What you are asked to do
Among the records that follow, find the line with "Give the centre" and the line with "We present a". Set down those lines and all lines between them exactly, without adding anything.

Task input: Begin

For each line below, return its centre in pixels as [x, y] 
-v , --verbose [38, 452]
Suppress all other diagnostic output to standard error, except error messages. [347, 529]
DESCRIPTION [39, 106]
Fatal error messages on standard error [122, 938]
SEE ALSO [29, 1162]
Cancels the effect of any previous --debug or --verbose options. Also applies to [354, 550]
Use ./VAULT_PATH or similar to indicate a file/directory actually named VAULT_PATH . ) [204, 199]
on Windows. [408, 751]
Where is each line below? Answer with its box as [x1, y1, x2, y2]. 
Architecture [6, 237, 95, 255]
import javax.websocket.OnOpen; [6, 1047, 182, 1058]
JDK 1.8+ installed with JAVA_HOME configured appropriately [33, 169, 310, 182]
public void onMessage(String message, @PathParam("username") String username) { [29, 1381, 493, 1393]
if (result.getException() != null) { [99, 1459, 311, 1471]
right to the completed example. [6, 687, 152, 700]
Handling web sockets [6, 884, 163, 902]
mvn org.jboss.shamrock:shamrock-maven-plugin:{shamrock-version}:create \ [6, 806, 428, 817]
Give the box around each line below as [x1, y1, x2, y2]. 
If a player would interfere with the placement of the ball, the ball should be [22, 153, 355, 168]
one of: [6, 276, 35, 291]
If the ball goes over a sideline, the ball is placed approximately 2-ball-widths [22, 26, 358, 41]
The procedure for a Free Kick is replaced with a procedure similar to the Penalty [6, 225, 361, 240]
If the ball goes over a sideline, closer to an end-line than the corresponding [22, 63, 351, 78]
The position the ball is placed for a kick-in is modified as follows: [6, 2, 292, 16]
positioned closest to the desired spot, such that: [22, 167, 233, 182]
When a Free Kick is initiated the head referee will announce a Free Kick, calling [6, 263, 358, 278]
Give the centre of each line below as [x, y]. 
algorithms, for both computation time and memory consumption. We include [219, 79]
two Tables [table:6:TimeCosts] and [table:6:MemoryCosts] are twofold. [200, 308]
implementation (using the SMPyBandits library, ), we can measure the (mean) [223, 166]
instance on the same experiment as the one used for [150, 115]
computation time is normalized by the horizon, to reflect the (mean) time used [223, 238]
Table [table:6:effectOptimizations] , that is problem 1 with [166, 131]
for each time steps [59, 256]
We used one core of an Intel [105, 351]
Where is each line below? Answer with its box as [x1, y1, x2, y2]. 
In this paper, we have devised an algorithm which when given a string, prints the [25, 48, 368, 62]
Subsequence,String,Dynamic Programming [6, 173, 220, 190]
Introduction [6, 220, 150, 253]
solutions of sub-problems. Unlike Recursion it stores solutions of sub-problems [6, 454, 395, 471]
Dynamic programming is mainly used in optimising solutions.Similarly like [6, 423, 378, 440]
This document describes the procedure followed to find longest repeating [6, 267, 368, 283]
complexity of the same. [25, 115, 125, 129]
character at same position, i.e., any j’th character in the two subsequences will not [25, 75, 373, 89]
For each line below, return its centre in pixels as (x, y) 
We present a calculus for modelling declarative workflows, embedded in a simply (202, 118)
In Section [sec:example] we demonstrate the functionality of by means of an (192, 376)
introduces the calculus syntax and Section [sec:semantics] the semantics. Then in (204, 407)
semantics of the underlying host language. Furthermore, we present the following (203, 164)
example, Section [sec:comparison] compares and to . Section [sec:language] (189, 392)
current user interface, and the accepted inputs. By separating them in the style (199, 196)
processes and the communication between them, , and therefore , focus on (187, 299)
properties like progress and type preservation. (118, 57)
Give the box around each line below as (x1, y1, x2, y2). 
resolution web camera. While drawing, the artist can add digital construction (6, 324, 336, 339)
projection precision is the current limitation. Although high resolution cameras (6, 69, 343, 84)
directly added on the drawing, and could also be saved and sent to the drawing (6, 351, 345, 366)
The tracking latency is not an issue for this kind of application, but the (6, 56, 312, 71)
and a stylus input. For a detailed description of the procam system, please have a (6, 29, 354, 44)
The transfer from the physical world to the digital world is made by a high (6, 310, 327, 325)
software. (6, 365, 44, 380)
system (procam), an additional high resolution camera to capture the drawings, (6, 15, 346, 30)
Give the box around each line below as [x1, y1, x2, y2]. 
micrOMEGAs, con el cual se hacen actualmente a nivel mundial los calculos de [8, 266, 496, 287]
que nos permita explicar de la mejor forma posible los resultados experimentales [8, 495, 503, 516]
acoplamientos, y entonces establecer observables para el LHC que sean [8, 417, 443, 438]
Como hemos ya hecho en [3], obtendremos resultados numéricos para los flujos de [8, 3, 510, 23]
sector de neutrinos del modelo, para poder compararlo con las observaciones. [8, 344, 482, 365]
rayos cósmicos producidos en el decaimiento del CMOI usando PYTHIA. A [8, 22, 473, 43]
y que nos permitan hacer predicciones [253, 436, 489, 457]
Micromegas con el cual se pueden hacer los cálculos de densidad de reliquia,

Task input: End

Response to the task
Give the centre of each line below as [x, y]. 
algorithms, for both computation time and memory consumption. We include [219, 79]
two Tables [table:6:TimeCosts] and [table:6:MemoryCosts] are twofold. [200, 308]
implementation (using the SMPyBandits library, ), we can measure the (mean) [223, 166]
instance on the same experiment as the one used for [150, 115]
computation time is normalized by the horizon, to reflect the (mean) time used [223, 238]
Table [table:6:effectOptimizations] , that is problem 1 with [166, 131]
for each time steps [59, 256]
We used one core of an Intel [105, 351]
Where is each line below? Answer with its box as [x1, y1, x2, y2]. 
In this paper, we have devised an algorithm which when given a string, prints the [25, 48, 368, 62]
Subsequence,String,Dynamic Programming [6, 173, 220, 190]
Introduction [6, 220, 150, 253]
solutions of sub-problems. Unlike Recursion it stores solutions of sub-problems [6, 454, 395, 471]
Dynamic programming is mainly used in optimising solutions.Similarly like [6, 423, 378, 440]
This document describes the procedure followed to find longest repeating [6, 267, 368, 283]
complexity of the same. [25, 115, 125, 129]
character at same position, i.e., any j’th character in the two subsequences will not [25, 75, 373, 89]
For each line below, return its centre in pixels as (x, y) 
We present a calculus for modelling declarative workflows, embedded in a simply (202, 118)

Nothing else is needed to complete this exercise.